Шатер у старшей магеи оказался необычный: пыльный, темный и мрачный, единственную лампу крепко-накрепко обмотали черным сукном, и даже сейчас, посреди дня, здесь царила почти непроглядная тьма. Но со временем глаза привыкали к темноте, и становились яснее видны очертания гор книг, книжек, книжонок, томов и фолиантов; кроме книг здесь не нашлось ничего, ни постели, ни стола, ни даже ночного горшка, и вообще могло показаться, что это никакой не жилой шатер, а попросту библиотека. Книги, книги, пыль, пыль, пыль.

Она что ли и спит на книгах?

— Мальчики рождаются, потому что матери никогда не знают наперед, кто родится, — пояснила Чабведа, бредя среди книжных залежей и подбирая некоторые тома. — Ты не подумай, мы можем это увидеть, это не проблема; но указом королевы разглашать такую информацию строго запрещено. Вот, возьми-ка...

Сиксеру принял из ее рук добрую стопку книжек и подивился тому, как болезненная Чабведа умудрилась унести такую тяжесть.

— А почему запрещено?

— Какая женщина в здравом уме захочет родить мальчика?

Нагрузив его изрядной кучей книг, Чабведа удовлетворенно оглядела свои залежи и отрапортовала:

— Готово, теперь можем идти.

— Что, с книжками?

— Да. Эти я уже прочитала и наизусть знаю, — она ткнула пальцем в один из корешков. — Обменяю их на новые. В том и идея...

— Ого! Это что, можно обмениваться книгами? А зачем?..

— Странный вопрос, если честно, но довольно интересный, — перевесив через плечо широкую сумку, поднятую с книжной кучи, и поправив как следует хоно на обнаженном теле, Чабведа прошла к выходу из шатра. — Наверное, чтобы можно было прочитать. Я-то эти читала, а те, кто живут в этом городе, не читали. А у них есть те, что не читала я... вот и обменяемся.

— Звучит здорово! Как жаль, что я не умею читать.

Они вышли; лагерь уже почти опустел, лишь отдельные одинокие солдатки мелькали среди шатров. Кипа книг казалась невыносимо тяжелой, и очень быстро затекли руки, но Сиксеру старался не подавать виду.

— Постой, Чабведа, — попросил он, заметив краем глаза, что из-под приподнятого полога шатра королевы лился свет лампы. — Похоже, Резези еще не ушла.

— Резези?
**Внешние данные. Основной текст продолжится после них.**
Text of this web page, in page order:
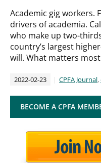
Academic gig workers.
drivers of academia.
who make up two-
country’s largest
will. What matters
2022-02-23 CPFA Journal,
BECOME A CPFA
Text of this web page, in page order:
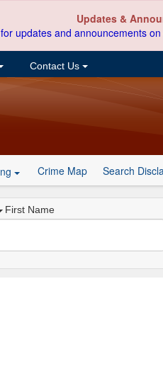
Updates &
updates and announcements
Contact Us
Crime Map Search
First Name
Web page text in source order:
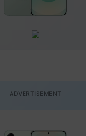
ADVERTISEMENT
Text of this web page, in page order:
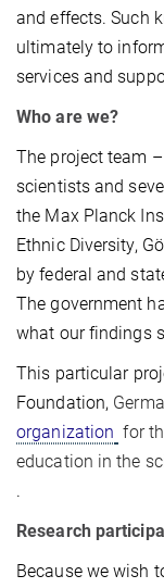
and effects. Such
ultimately to
services and
Who are we?
The project team
scientists and
the Max Planck
Ethnic Diversity,
by federal and
The government
what our findings
This particular
Foundation,
organization for
education in the
.
Research
Because we wish
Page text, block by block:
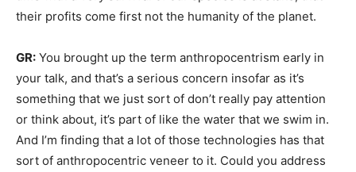
their profits come first not the humanity of the planet.
GR: You brought up the term anthropocentrism early in
your talk, and that’s a serious concern insofar as it’s
something that we just sort of don’t really pay attention
or think about, it’s part of like the water that we swim in.
And I’m finding that a lot of those technologies has that
sort of anthropocentric veneer to it. Could you address
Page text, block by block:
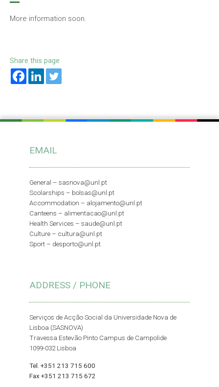
More information soon.
Share this page
EMAIL
General – sasnova@unl.pt
Scolarships – bolsas@unl.pt
Accommodation – alojamento@unl.pt
Canteens – alimentacao@unl.pt
Health Services – saude@unl.pt
Culture – cultura@unl.pt
Sport – desporto@unl.pt
ADDRESS / PHONE
Serviços de Acção Social da Universidade Nova de
Lisboa (SASNOVA)
Travessa Estevão Pinto Campus de Campolide
1099-032 Lisboa
Tel. +351 213 715 600
Fax +351 213 715 672

КОРОЛЕВА Резези, ты хотел сказать? — нахмурилась Чабведа. — Не забывайся, Сиксеру; ладно ты мне тыкаешь, я из себя ничего и не строю, но та-то — настоящая королева!
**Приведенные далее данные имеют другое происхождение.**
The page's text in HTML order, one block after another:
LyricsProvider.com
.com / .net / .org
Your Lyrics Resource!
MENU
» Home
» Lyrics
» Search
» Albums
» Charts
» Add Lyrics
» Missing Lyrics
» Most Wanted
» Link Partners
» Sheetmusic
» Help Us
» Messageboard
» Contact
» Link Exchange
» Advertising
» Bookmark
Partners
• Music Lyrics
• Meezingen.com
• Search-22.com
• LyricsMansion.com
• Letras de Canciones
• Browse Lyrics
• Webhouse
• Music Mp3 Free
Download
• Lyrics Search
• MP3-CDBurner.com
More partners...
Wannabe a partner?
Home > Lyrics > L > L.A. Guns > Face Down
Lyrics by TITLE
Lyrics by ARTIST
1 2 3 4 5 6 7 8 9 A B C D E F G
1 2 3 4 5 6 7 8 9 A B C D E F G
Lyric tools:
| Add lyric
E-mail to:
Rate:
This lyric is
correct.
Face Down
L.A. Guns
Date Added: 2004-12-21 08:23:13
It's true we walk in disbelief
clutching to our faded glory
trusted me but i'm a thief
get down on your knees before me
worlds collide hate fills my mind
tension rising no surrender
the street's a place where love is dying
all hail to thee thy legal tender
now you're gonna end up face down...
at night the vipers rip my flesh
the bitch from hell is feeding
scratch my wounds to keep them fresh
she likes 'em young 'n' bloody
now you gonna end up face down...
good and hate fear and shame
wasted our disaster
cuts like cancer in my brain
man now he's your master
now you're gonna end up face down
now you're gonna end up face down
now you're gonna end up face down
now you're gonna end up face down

Сиксеру ее как будто вовсе не слушал.

— Можно, мы позовем ее с собой? — попросил он. — Я боюсь, из-за принцессы она может быть в несколько... подавленном состоянии. Помнишь, как кричала утром? До встречи с Эльноид она столько не кричала...

— С чего такая забота? — Чабведа пристально посмотрела в его глаза. — Ты же... ты же не надумал влюбиться, Сиксеру?

— Влюбиться? — он хотел недоуменно почесать в затылке, но не смог из-за книг в руках. — В принцессу?

— Бери выше — в королеву.

— Глупости не говорите, госпожа старшая магея, — засмеялся он. — Просто я — ее охранница. Вот и охраняю. В том числе и ее сердце.

Наверное, это прозвучало как-то двусмысленно, но Сиксеру предпочел об этом не думать и с беззаботным видом пошел к шатру королевы.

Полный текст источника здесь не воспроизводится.